We implement industry-standard security measures to protect your personal data:

  • TLS encryption for all data in transit
  • AES-256 encryption for data at rest
  • Regular security audits and vulnerability assessments
  • Access controls with role-based permissions
  • Secure authentication with hashed passwords
  • Automated threat detection and monitoring

8. Data Retention

We retain your personal data only as long as necessary for the purposes outlined in this policy:

Account data Duration of account + 30 days after closure
Design and product files Duration of account + 30 days
Order history 7 years (legal/tax obligation)
Payment records 7 years (legal/tax obligation)
Usage analytics 26 months (aggregated/anonymized)
Support communications 3 years after last interaction

9. Your Rights Under GDPR

As a data subject, you have the following rights under the GDPR:

  • Right of access (Art. 15) — Request a copy of the personal data we hold about you.
  • Right to rectification (Art. 16) — Request correction of inaccurate or incomplete data.
  • Right to erasure (Art. 17) — Request deletion of your personal data ("right to be forgotten").
  • Right to restriction (Art. 18) — Request restriction of processing in certain circumstances.
  • Right to data portability (Art. 20) — Receive your data in a structured, machine-readable format.
  • Right to object (Art. 21) — Object to processing based on legitimate interests or direct marketing.
  • Right to withdraw consent (Art. 7) — Withdraw consent at any time where processing is based on consent.

To exercise any of these rights, contact us at [email protected]. We will respond within 30 days.

10. Automated Decision-Making

We use automated processing for lead scoring during beta signup (to prioritize onboarding) and for fraud detection. These processes do not produce legal effects or similarly significant effects on you. You have the right to request human review of any automated decision.

11. Children's Privacy

Composerie is a business-to-business service designed for merchants aged 18 and older. We do not knowingly collect personal data from children under 16. If you believe a child has provided us with personal data, please contact us immediately and we will delete it.

12. Cookies and Tracking

Our marketing website uses privacy-respecting analytics that do not require cookies for tracking.

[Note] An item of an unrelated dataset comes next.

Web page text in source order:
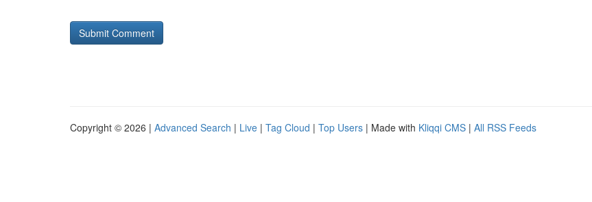
Copyright © 2026 | Advanced Search | Live | Tag Cloud | Top Users | Made with Kliqqi CMS | All RSS Feeds

The Composerie application uses essential cookies only:

  • Session cookies — Required for authentication and maintaining your login state.
  • Preference cookies — Store your language, theme, and UI preferences.
  • Security cookies — Used for CSRF protection and fraud prevention.

We do not use advertising or tracking cookies. For more details, see our Cookie Policy.

13. Supervisory Authority

If you believe we have not adequately addressed your data protection concerns, you have the right to lodge a complaint with a supervisory authority. Our lead supervisory authority is:

Autoriteit Persoonsgegevens (Dutch Data Protection Authority)

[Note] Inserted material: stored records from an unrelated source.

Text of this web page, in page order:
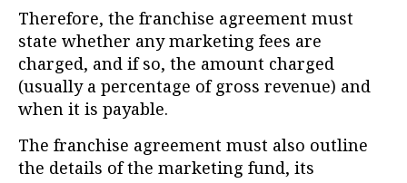
Therefore, the franchise agreement must
state whether any marketing fees are
charged, and if so, the amount charged
(usually a percentage of gross revenue) and
when it is payable.
The franchise agreement must also outline
the details of the marketing fund, its
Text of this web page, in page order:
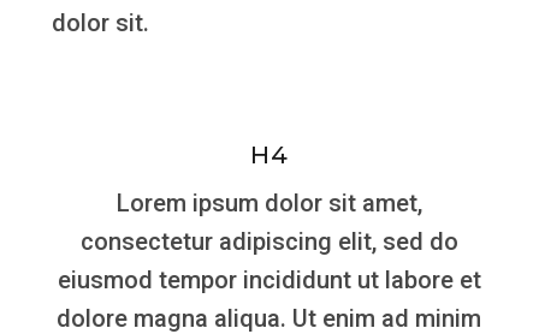
dolor sit.
H4
Lorem ipsum dolor sit amet,
consectetur adipiscing elit, sed do
eiusmod tempor incididunt ut labore et
dolore magna aliqua. Ut enim ad minim

Bezuidenhoutseweg 30, 2594 AV The Hague, The Netherlands

Website: autoriteitpersoonsgegevens.nl

14. Changes to This Policy

We may update this Privacy Policy from time to time. We will notify you of material changes by email and by posting a notice on our website at least 30 days before the changes take effect. Your continued use of the Service after changes become effective constitutes acceptance of the revised policy.

15. Contact Us

If you have questions about this Privacy Policy or wish to exercise your data protection rights, please contact us:

Email: [email protected]

Response time: within 30 days of receiving your request.